For centuries people have attempted to put into words the depth of a mothers love for her children. Before I had my own flesh and blood off-springs, I could not begin to fathom how one heart could hold so much love for another human being. Inspired by the childrens’ book, “Guess How Much I Love You” by Sam McBratney, my son and I have an ongoing conversation declaring the depths of our love to one another. I tell Spencer “I love you all the way to the moon and back.” Often his replies include: “I love you all the way to the end of the road and back, all the way to China and back, or all the way to Kentucky and back.” Recently, we were enjoying some “snuggle” time and I asked Spencer if he knew how much I loved him. He said, “sure mommy, you love me all the way to the moon and back.” I then told him, “Spencer, I love you more than all the fish that are in the sea.” In his six-year-old wisdom he said, “well mommy, I love you more than all the water drops in the ocean and no one else could love you that much.” It was a sweet moment shared between two people who are intricately woven together with the amazing emotion we call love. Later that day, I was reflecting on our conversation and it occurred to me that God loves me with a deeper love than I hold for my children; and that is humbling to embrace. How does one love deeper than a mother loves?
I cannot fathom, grasp, understand, or explain the depth of love that God has for me. To think that He knew me before I was (Jeremiah 1:5) and that I was “fearfully and wonderfully made (Psalms 139:14).” That is astonishing to me. Knowing that, makes me want to love Him back “as much as all the water drops in the ocean.” He loves me when I don’t love myself as I should. On days that I would rather hibernate in my cave of a home and hide from the outside pressures that weigh heavily on my heart, God is aware of my moods.

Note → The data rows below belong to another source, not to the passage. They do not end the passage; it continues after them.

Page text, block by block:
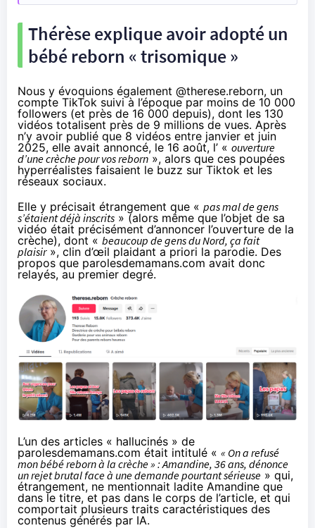
Thérèse explique avoir adopté un
bébé reborn « trisomique »
Nous y évoquions également @therese.reborn, un
compte TikTok suivi à l’époque par moins de 10 000
followers (et près de 16 000 depuis), dont les 130
vidéos totalisent près de 9 millions de vues. Après
n’y avoir publié que 8 vidéos entre janvier et juin
2025, elle avait annoncé, le 16 août, l’ « ouverture
d’une crèche pour vos reborn », alors que ces poupées
hyperréalistes faisaient le buzz sur Tiktok et les
réseaux sociaux.
Elle y précisait étrangement que « pas mal de gens
s’étaient déjà inscrits » (alors même que l’objet de sa
vidéo était précisément d’annoncer l’ouverture de la
crèche), dont « beaucoup de gens du Nord, ça fait
plaisir», clin d’œil plaidant a priori la parodie. Des
propos que parolesdemamans.com avait donc
relayés, au premier degré.
L’un des articles « hallucinés » de
parolesdemamans.com était intitulé « « On a refusé
mon bébé reborn à la crèche » : Amandine, 36 ans, dénonce
un rejet brutal face à une demande pourtant sérieuse » qui,
étrangement, ne mentionnait ladite Amandine que
dans le titre, et pas dans le corps de l’article, et qui
comportait plusieurs traits caractéristiques des
contenus générés par IA.
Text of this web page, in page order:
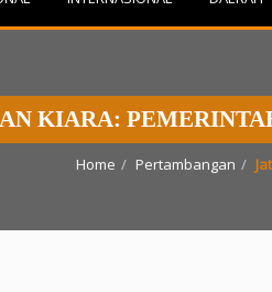
KIARA:
Home Pertambangan
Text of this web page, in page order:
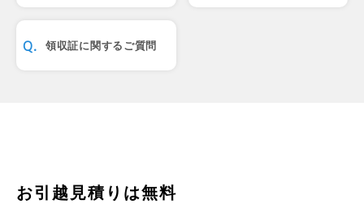
領収証に関するご質問
お引越見積りは無料

Those times when my children appear to have transformed into beings that are not recognizable, God understands my frustration. In those morning hours when I haven’t had enough caffeine to like myself much less want to be with the Holy Spirit, He gives me some space. And, when I’m not at my best, He grants me mercy and grace.
The Lord is such an incredible role model for parents! Our children need for us to grant them understanding, mercy, acceptance, grace, and sometimes just plain-old space. We should strive to embody traits that God embodies and share them just as generously and graciously with our children as God shares with each of us. I love the Lord “as much as the fish in the sea” and I’m so thankful that He loves me “as much as the water drops in the ocean.”